== Segment start ==
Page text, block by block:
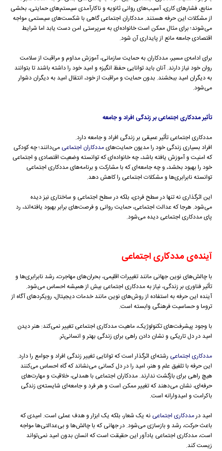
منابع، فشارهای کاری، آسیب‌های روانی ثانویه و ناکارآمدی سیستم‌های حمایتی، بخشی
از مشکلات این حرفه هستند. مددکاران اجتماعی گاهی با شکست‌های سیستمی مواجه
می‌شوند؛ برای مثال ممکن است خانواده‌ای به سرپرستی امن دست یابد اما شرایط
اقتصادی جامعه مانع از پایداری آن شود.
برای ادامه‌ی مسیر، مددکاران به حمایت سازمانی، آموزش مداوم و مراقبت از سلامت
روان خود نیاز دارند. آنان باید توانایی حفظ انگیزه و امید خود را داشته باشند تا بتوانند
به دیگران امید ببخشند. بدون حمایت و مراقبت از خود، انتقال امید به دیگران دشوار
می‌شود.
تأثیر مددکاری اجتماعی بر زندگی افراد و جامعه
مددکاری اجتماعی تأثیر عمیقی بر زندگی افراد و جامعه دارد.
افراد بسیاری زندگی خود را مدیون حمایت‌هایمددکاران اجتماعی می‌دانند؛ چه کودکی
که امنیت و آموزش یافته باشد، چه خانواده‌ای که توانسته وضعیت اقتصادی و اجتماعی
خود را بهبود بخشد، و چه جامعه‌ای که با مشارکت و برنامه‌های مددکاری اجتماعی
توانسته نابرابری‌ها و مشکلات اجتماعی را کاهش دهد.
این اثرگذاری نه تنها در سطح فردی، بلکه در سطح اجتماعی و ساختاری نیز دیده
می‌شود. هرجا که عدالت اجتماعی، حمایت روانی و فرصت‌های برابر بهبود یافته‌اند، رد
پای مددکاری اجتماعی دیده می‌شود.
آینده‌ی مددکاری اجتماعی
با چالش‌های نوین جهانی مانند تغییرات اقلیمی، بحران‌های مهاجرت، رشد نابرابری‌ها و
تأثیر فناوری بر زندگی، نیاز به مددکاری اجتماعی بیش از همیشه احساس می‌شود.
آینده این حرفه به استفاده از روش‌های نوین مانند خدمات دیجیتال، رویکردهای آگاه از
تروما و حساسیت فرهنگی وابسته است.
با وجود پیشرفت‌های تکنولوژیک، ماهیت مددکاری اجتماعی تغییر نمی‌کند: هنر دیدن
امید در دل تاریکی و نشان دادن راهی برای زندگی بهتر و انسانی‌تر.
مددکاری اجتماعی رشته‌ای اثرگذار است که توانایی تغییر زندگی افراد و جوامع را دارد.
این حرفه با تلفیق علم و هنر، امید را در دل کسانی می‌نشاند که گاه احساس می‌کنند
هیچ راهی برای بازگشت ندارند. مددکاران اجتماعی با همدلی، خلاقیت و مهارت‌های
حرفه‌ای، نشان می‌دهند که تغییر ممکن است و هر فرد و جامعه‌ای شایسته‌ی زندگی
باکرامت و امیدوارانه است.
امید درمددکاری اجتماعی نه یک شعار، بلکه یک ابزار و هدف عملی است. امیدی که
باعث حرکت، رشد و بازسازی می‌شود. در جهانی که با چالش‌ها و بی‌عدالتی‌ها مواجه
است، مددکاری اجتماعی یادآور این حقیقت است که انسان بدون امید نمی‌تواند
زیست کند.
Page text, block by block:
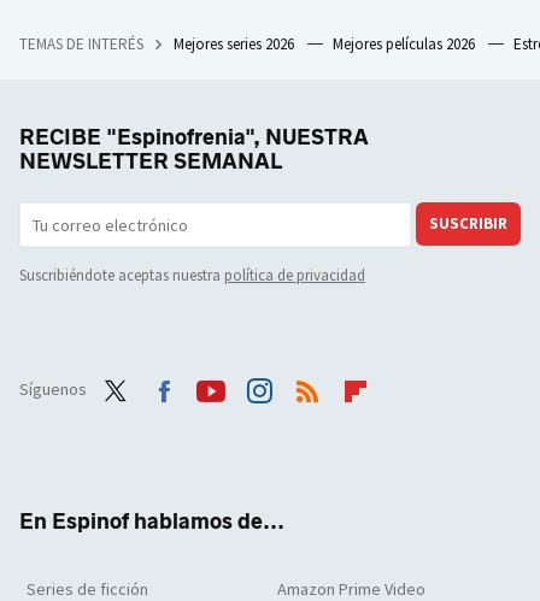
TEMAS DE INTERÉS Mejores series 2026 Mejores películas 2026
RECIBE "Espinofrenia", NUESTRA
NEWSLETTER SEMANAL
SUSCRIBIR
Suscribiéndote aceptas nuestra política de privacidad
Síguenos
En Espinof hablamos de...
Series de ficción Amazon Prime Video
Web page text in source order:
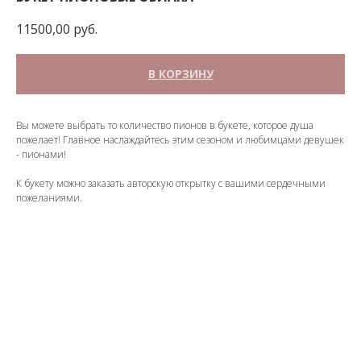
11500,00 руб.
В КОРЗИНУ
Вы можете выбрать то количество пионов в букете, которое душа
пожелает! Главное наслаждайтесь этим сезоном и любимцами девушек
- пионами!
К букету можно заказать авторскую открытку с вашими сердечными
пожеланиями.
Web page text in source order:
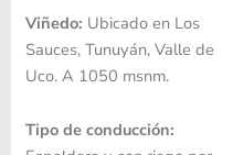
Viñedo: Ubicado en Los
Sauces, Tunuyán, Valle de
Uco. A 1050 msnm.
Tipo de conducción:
== Segment end ==
* _Prompt_: Write out again, exactly, the lines from the start of the listing up to the line containing "آینده این حرفه", with both ends and without pictures.

* _Result for this exercise_:
Page text, block by block:
منابع، فشارهای کاری، آسیب‌های روانی ثانویه و ناکارآمدی سیستم‌های حمایتی، بخشی
از مشکلات این حرفه هستند. مددکاران اجتماعی گاهی با شکست‌های سیستمی مواجه
می‌شوند؛ برای مثال ممکن است خانواده‌ای به سرپرستی امن دست یابد اما شرایط
اقتصادی جامعه مانع از پایداری آن شود.
برای ادامه‌ی مسیر، مددکاران به حمایت سازمانی، آموزش مداوم و مراقبت از سلامت
روان خود نیاز دارند. آنان باید توانایی حفظ انگیزه و امید خود را داشته باشند تا بتوانند
به دیگران امید ببخشند. بدون حمایت و مراقبت از خود، انتقال امید به دیگران دشوار
می‌شود.
تأثیر مددکاری اجتماعی بر زندگی افراد و جامعه
مددکاری اجتماعی تأثیر عمیقی بر زندگی افراد و جامعه دارد.
افراد بسیاری زندگی خود را مدیون حمایت‌هایمددکاران اجتماعی می‌دانند؛ چه کودکی
که امنیت و آموزش یافته باشد، چه خانواده‌ای که توانسته وضعیت اقتصادی و اجتماعی
خود را بهبود بخشد، و چه جامعه‌ای که با مشارکت و برنامه‌های مددکاری اجتماعی
توانسته نابرابری‌ها و مشکلات اجتماعی را کاهش دهد.
این اثرگذاری نه تنها در سطح فردی، بلکه در سطح اجتماعی و ساختاری نیز دیده
می‌شود. هرجا که عدالت اجتماعی، حمایت روانی و فرصت‌های برابر بهبود یافته‌اند، رد
پای مددکاری اجتماعی دیده می‌شود.
آینده‌ی مددکاری اجتماعی
با چالش‌های نوین جهانی مانند تغییرات اقلیمی، بحران‌های مهاجرت، رشد نابرابری‌ها و
تأثیر فناوری بر زندگی، نیاز به مددکاری اجتماعی بیش از همیشه احساس می‌شود.
آینده این حرفه به استفاده از روش‌های نوین مانند خدمات دیجیتال، رویکردهای آگاه از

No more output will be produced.